• [How to complete this task]: Produce a verbatim copy of the lines from the one holding "denoted by [38, 172]" through the last line of the listing, and nothing else.

• [Data excerpts]:
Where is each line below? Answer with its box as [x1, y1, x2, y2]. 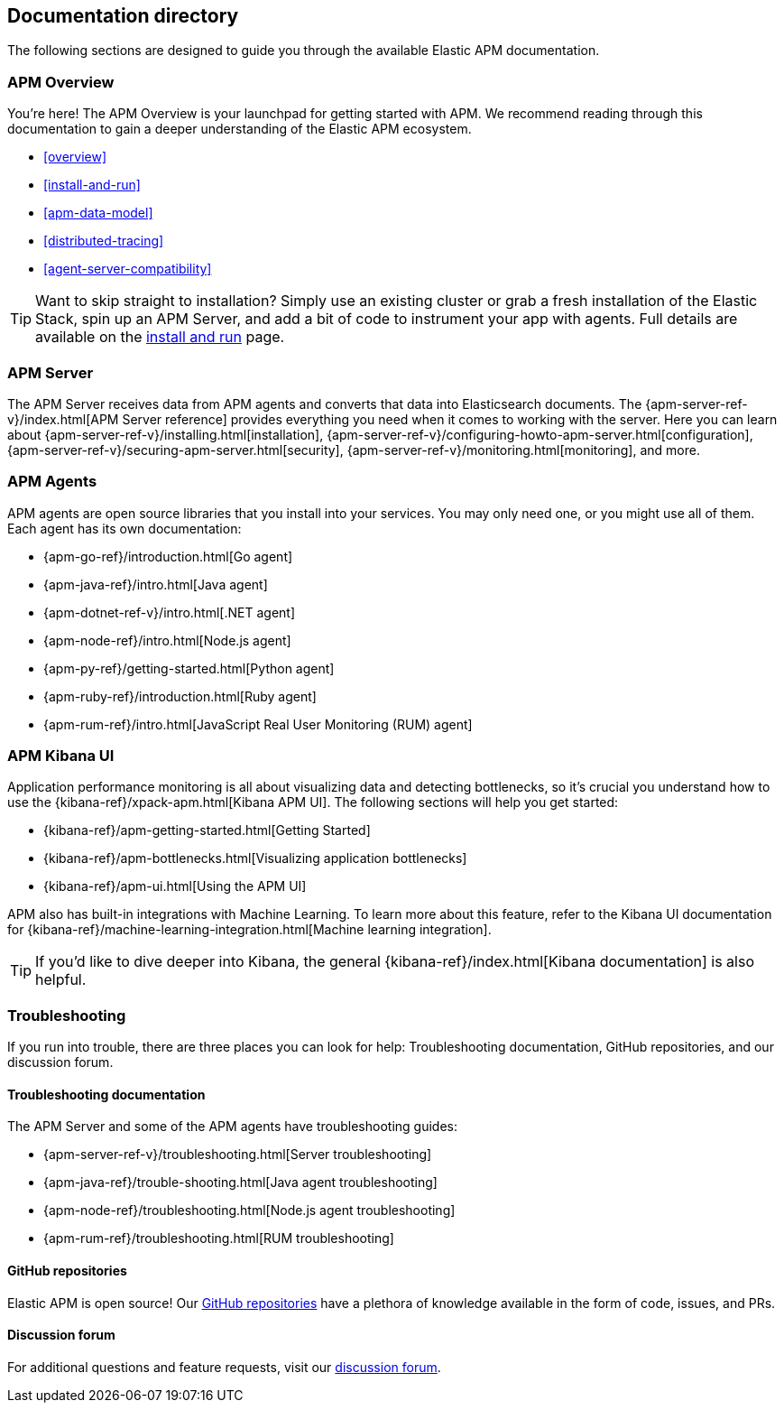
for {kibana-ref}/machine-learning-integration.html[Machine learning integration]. [7, 922, 492, 938]
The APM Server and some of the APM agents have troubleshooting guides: [7, 1118, 457, 1135]
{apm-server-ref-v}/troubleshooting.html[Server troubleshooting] [43, 1146, 432, 1163]
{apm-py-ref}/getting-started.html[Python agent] [43, 660, 335, 676]
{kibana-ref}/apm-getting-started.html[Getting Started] [43, 822, 371, 839]
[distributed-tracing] [43, 233, 164, 249]
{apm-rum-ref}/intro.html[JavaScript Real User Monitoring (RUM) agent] [43, 716, 473, 732]
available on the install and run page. [35, 328, 285, 347]
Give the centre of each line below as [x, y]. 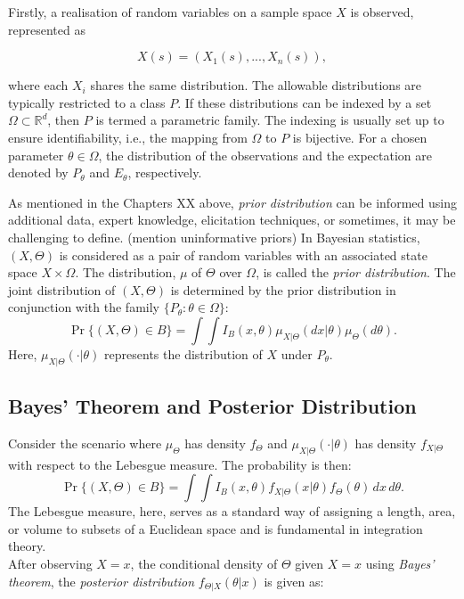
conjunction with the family [84, 307]
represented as [47, 29]
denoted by [38, 172]
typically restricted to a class [87, 102]
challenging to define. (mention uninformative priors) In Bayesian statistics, [214, 237]
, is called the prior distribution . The [356, 272]
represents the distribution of [183, 353]
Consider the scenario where [85, 443]

• [Result of this task]:
denoted by [38, 172]
typically restricted to a class [87, 102]
challenging to define. (mention uninformative priors) In Bayesian statistics, [214, 237]
, is called the prior distribution . The [356, 272]
represents the distribution of [183, 353]
Consider the scenario where [85, 443]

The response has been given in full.